I Grave Digger amano l’Italia, l’Italia ama i Grave Digger, e appena nel locale risuona l’intro di Liberty or Death la folla si muove per guadagnarsi un posto da cui gustarsi il combo di Gladbeck. Si parte proprio con la title-track del nuovo album, per poi balzare al 1996 e a quel pugno in faccia che è Scotland United. All’opener dei tempi che furono seguono Grave in no Man’s Land (da The Last Supper) ed Excalibur (da Excalibur): insomma pare chiaro che la band intenda, come da pronostico, ripercorrere in modo abbastanza equilibrato gli ultimi anni della propria carriera, dalla trilogia medievale in poi. Purtroppo vengono completamente dimenticati the Reaper e Heart of Darkness, ma questa è ormai una tendenza a cui il becchino ci ha abituato negli ultimi anni, quindi meglio godersi il presente piuttosto che rimpiangere il passato. Quando entra in scena l’unico estratto del buon Rheingold, ovvero Valalla, sono appena passate le otto di sera e molti dei fan dello Scavatore sono ancora in viaggio, magari messi fuori strada da un biglietto che dava per headliner proprio la band di Chris Boltendahl e come inizio della serata le ore 20. Molti arrivano che la band è circa a metà esibizione, e il loro rammarico è ovviamente notevole.
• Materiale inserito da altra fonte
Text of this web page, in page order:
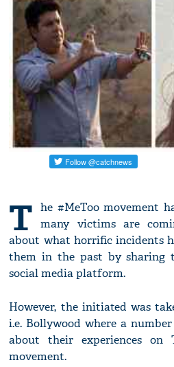
T he #MeToo movement
many victims are
about what horrific incidents
them in the past by sharing
social media platform.
However, the initiated was
i.e. Bollywood where a
about their experiences on
movement.

Intanto lo show procede tra le buffe facce di Manni Schmidt, onestamente non in grande serata e colpevole di un paio di stonature notevoli, per esempio su Lionheart, e i pattern di Stefan Arnold, ottimo anche se influenzato (ogni tanto il drummer ricorre a qualche fazzoletto durante le pause tra un pezzo e l’altro). Shadowland, la splendida The Round Table, Raven (a rappresentare il platter dedicato a Poe) e Highland Tears ci guidano a un poker d’assi di classici che recita Morgane LeFay-The Dark of the Sun-Knights of the Cross-Rebellion, quartetto interrotto soltanto dalla trascurabile presenza di Silent Revolution, per la verità abbastanza anonima in sede live, complice la sua durata e la sua struttura terribilmente schematica. Sui cori di Rebellion la band saluta ma dopo pochi istanti è di nuovo sul palco preceduta dalle note di piano che aprono la strada a The Last Supper. Finale ovviamente dedicato alla grezza irruenza e grinta di Heavy Metal Breakdown, brano di gran classe partorito nel lontano 1984 e sempre capace di chiudere alla grande un concerto dei Grave Digger. Prestazione più  che positiva, con la voce al vetriolo del buon Chris al solito dominatrice del palco.

Setlist:
Liberty or Death
Scotland United
Grave in no Man’s Land
Excalibur
Valhalla
Lionheart
Shadowland
The Round Table
Raven
Highland Tears
Morgane LeFay
Silent Revolution
The Dark of the Sun
Knights of the cross
Rebellion
– – –
The Last Supper
Heavy Metal Breakdown

Therion

Un cambio di palco macchinoso e una scenografia di ben diversa natura preannuncia il grande divario attitudinale e musicale che si pone tra i Grave Digger e i Therion di oggi. La band di Stoccolma si presenta con una scenografia sfarzosa e la formazione dell’ultimo album al completo, vale a dire quattro voci (due maschili e due femminili) più i classici membri che da anni fanno parte della band.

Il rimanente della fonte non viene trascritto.